Supplied information.

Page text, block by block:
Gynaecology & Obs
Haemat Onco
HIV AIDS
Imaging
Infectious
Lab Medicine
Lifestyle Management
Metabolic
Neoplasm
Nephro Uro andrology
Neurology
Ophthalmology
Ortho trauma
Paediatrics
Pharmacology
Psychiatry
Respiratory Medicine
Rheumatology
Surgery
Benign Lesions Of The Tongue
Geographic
--
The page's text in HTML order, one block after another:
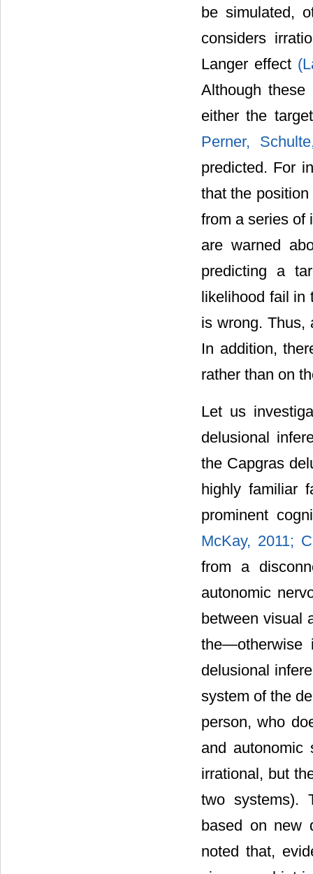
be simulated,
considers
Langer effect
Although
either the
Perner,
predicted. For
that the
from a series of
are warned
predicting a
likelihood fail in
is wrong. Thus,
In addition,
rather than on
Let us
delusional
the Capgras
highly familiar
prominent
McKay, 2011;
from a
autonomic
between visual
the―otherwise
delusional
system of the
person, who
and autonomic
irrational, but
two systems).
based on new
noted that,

What you will do.
Only the number is wanted. Count the lines above that include the word "block".

Exercise response.
2